In an era of fake news and alternative facts, Theresa May’s attempt to portray her party as the party of workers is apposite in its audacity. From promises to put a stop to gender and racial discrimination at work, to promises to better protect vulnerable children and domestic violence victims, to digital rights, their manifesto for the 2017 election rings hollow and hypocritical when we consider successive Tory government legislative agendas.
Promises to end gender and racial discrimination in the workplace can only be gossamer thin when the enforcement of those rights remain beyond the means of most workers. Employment tribunal fees of £1200 – introduced under David Cameron – mean that many workers cannot afford to bring claims. Studies have shown this has reduced the number of claims by 67% – 60% in racial discrimination claims and 87% in sex discrimination claims, with women and low-paid workers hardest hit. Citizens Advice reports seven out of 10 successful claims are not taken and more than half of those interviewed said fees and costs deterred them. Legal protections against gender and racial discrimination are meaningless if people cannot enforce those rights. Without justice there is impunity and employers can get away with precisely the kinds of discrimination the Tory manifesto says May will stop. For this very reason, Labour have promised to scrap the fees. But May’s manifesto says nothing about scrapping the fees – or rolling back the damage her party has inflicted upon workers’ rights.
The manifesto’s references to “work incentivisation” are merely euphemisms for welfare reforms driving more people into poverty. One example is the “benefit cap” – an arbitrary cap on benefits tied to the minimum wage and divorced from actual need – which May says is encouraging more people into work and out of poverty, but in fact is forcing thousands, particularly single mothers with small children into homelessness.

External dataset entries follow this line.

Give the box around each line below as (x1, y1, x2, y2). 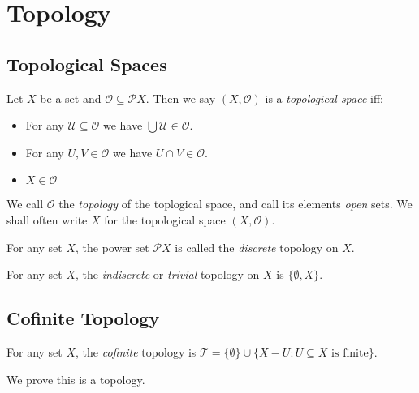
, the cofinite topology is (76, 343, 197, 360)
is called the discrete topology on (175, 238, 339, 255)
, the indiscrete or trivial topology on (76, 266, 260, 283)
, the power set (76, 238, 149, 255)
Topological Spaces (6, 51, 167, 76)
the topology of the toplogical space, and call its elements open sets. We (58, 195, 413, 212)
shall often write (6, 211, 88, 228)
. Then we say (145, 89, 216, 106)
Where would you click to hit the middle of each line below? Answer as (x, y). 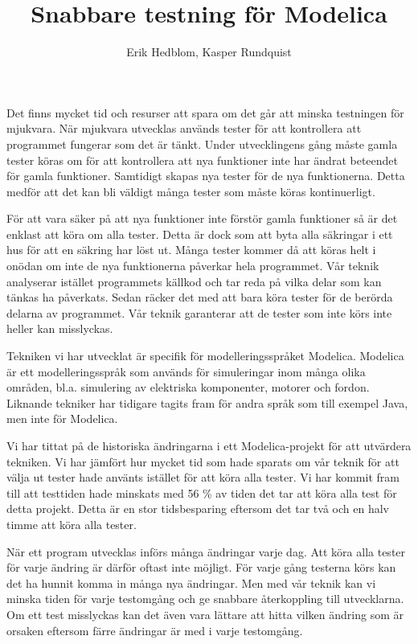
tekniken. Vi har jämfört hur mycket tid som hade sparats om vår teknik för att (203, 461)
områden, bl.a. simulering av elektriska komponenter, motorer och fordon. (188, 387)
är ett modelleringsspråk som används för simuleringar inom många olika (186, 371)
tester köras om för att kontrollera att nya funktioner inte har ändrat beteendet (202, 160)
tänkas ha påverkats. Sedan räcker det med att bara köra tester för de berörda (200, 297)
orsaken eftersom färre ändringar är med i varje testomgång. (155, 630)
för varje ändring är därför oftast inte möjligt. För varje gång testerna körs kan (201, 567)
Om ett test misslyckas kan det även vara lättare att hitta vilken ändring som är (205, 614)
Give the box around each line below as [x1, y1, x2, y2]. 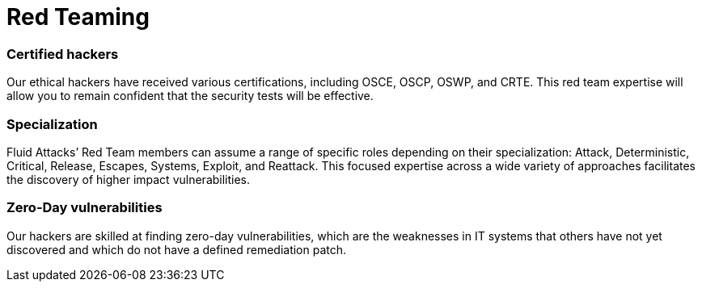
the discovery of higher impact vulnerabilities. [6, 172, 251, 186]
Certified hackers [6, 45, 119, 62]
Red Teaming [6, 3, 150, 31]
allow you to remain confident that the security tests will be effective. [6, 89, 374, 103]
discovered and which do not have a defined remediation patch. [6, 242, 347, 257]
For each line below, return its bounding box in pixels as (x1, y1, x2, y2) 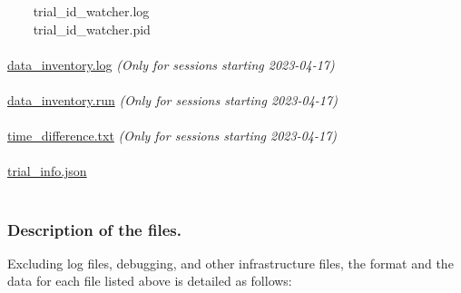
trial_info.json (7, 161, 87, 181)
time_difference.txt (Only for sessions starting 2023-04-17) (7, 126, 338, 145)
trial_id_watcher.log (33, 2, 150, 20)
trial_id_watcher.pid (33, 19, 151, 38)
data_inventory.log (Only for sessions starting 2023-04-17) (7, 54, 335, 73)
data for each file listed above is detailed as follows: (7, 271, 292, 290)
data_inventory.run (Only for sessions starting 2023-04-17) (7, 91, 338, 110)
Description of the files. (7, 218, 181, 240)
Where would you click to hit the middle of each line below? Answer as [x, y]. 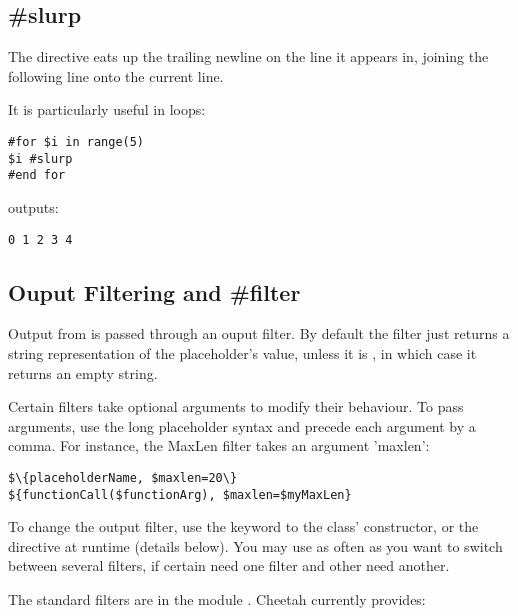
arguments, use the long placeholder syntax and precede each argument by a [242, 425]
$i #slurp [40, 158]
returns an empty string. [83, 372]
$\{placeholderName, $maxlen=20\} [123, 477]
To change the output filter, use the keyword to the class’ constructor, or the [243, 526]
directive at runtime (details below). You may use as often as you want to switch [255, 545]
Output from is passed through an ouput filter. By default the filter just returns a [259, 333]
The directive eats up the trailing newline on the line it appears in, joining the [248, 56]
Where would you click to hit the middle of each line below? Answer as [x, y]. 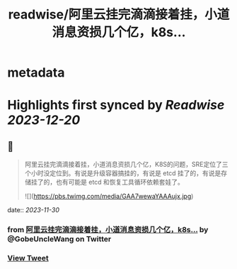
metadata [36, 73]
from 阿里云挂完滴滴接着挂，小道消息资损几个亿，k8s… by [108, 230]
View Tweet [28, 258]
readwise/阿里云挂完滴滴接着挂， [106, 15]
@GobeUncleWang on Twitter [59, 239]
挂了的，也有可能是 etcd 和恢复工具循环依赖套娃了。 [107, 182]
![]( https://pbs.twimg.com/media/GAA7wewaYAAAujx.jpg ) [109, 197]
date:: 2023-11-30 [34, 210]
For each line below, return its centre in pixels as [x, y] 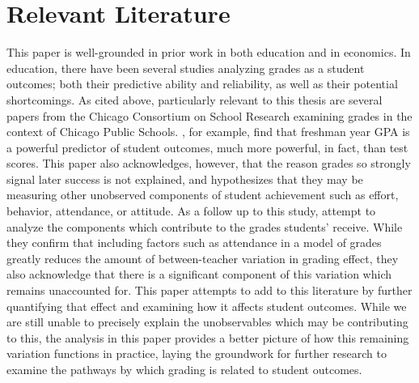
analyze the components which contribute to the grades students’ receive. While [205, 226]
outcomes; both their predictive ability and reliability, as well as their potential [202, 84]
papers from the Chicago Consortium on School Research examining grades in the [209, 115]
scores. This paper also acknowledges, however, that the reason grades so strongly [209, 163]
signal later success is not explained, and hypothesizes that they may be [185, 179]
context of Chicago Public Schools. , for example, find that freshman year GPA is [208, 132]
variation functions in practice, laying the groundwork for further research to [197, 353]
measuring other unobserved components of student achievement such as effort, [203, 195]
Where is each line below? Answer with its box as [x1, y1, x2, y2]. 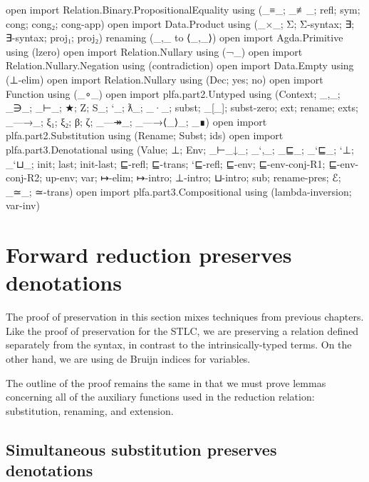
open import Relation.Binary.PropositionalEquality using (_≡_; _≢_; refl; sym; [6, 2, 360, 16]
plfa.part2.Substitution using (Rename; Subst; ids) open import [6, 128, 284, 143]
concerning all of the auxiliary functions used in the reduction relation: [6, 389, 315, 404]
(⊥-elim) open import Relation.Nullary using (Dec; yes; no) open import [6, 71, 323, 86]
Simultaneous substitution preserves [6, 438, 277, 460]
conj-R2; [6, 170, 43, 185]
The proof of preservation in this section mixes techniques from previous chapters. [6, 309, 364, 324]
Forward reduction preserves [6, 240, 292, 269]
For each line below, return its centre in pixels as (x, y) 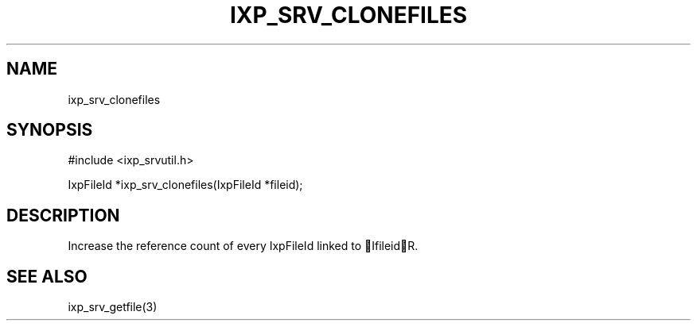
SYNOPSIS (50, 130)
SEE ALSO (47, 276)
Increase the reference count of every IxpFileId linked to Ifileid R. (243, 246)
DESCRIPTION (63, 215)
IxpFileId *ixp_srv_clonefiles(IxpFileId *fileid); (185, 185)
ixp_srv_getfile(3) (113, 307)
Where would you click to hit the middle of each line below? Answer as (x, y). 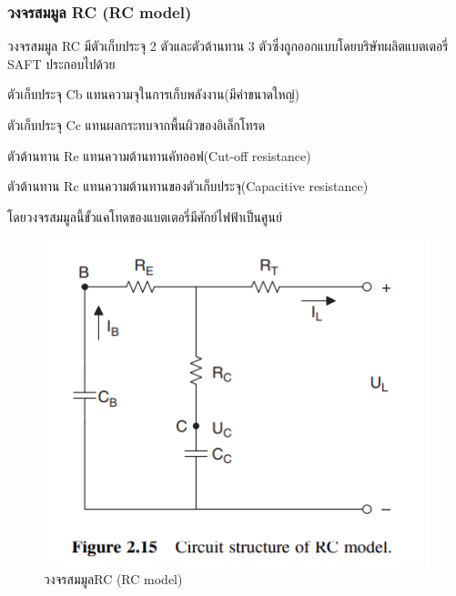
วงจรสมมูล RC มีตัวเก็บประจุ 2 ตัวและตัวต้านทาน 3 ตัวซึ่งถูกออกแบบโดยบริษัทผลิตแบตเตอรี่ (228, 46)
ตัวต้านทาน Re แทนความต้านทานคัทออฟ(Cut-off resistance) (159, 155)
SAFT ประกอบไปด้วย (61, 63)
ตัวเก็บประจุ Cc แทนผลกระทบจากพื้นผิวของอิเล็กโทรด (137, 125)
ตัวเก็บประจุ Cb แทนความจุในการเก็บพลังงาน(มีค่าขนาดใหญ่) (153, 94)
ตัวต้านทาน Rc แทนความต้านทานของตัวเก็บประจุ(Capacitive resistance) (188, 186)
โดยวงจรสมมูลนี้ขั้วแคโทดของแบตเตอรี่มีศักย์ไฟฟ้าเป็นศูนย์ (145, 216)
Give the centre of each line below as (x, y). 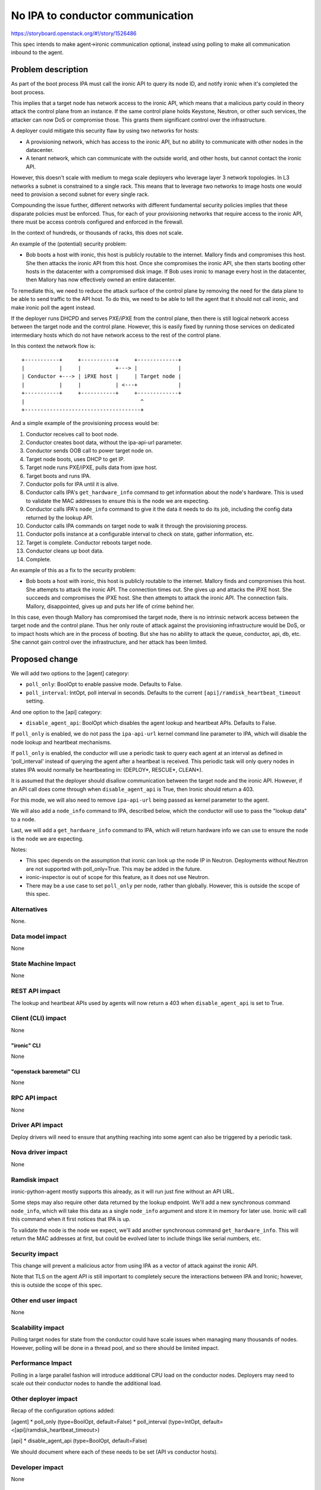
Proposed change (45, 659)
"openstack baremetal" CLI (45, 1072)
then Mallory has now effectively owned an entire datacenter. (101, 280)
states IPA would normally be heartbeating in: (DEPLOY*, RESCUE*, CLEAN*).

It is currently subject to legal challenge on the grounds it discriminates against women and the vulnerable children the Tory manifesto says they want to protect.
As a result of austerity measures the U.K. has been found in breach of its international human rights obligations by the UN Committee on Social, Economic and Cultural Rights.
Another example is the limit of universal tax credit to families with more than two children. Designed, in effect, to deter low-income families from having more children, the scheme includes the now infamous “rape clause” providing an exception for women whose child is the product of rape or others domestic violence or abuse where pregnancy is not a free choice. To obtain the tax credit, women must suffer the indignity of sharing this deeply personal and traumatic experience with tax authorities.
As a result of these and other austerity measures, the U.K. has been found in breach of its international human rights obligations by the UN Committee on Social, Economic and Cultural Rights, which was “seriously concerned” about “the disproportionate adverse impact that austerity measures” are having on women, the disabled, and disadvantaged and marginalised groups.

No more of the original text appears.